X_train_without_outliers = X_train[~(X_train['negative_outlier_factor'] <= -1.5)] #excluding outliers 

In [23]:
X_train_without_outliers.shape

(286, 14)

In [24]:
# Similarly exclude outliers for y_train also
y_train_without_outliers = y_train[X_train_without_outliers.index]

# Check shape
y_train_without_outliers.shape

(286,)

In [25]:
# Lets drop lof and negative_outlier_factor as these are not actual variables in the given dataset
X_train_without_outliers.drop(['lof', 'negative_outlier_factor'], axis=1, inplace=True)

In [26]:
# Initialize the model
clf_without_outliers = DecisionTreeRegressor(random_state=42)

# Use cross validation
params = {'max_depth':range(1,11), 'min_samples_split':range(10,60,10)}

# Create GridSearchCV object
clf_gs_without_outliers = GridSearchCV(estimator=clf_without_outliers, cv=5, param_grid=params, scoring='neg_mean_squared_error')

# Fit
clf_gs_without_outliers.fit(X_train_without_outliers, y_train_without_outliers)

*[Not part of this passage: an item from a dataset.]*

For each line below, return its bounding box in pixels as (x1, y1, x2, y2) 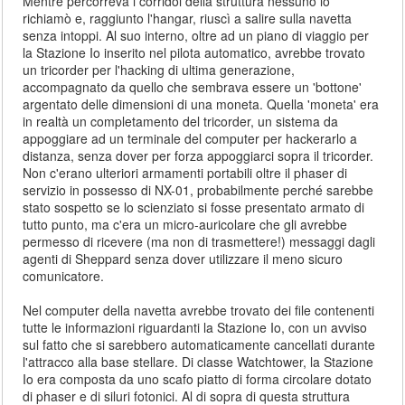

# Print best params and best score
print(clf_gs_without_outliers.best_params_)
print(-clf_gs_without_outliers.best_score_)

{'max_depth': 6, 'min_samples_split': 30}
17.973939913578565


In [27]:
# Check Tain and Test RMSE
y_train_without_outliers_pred = clf_gs_without_outliers.predict(X_train_without_outliers)
y_pred = clf_gs_without_outliers.predict(X_test)

print('Train RMSE:', np.round(np.sqrt(metrics.mean_squared_error(y_train_without_outliers, y_train_without_outliers_pred)), 2))
print('Test RMSE:', np.round(np.sqrt(metrics.mean_squared_error(y_test, y_pred)), 2))

Train RMSE: 3.01
Test RMSE: 4.9


In [28]:
# Check r2 score
print("Train r2 score after outlier removal:", np.round(metrics.r2_score(y_train_without_outliers, y_train_without_outliers_pred)*100, 2))
print("Test r2 score after outlier removal:", np.round(metrics.r2_score(y_test, y_pred)*100, 2))

Train r2 score after outlier removal: 85.02
Test r2 score after outlier removal: 52.33


The model performed worst than the model before removal of outliers.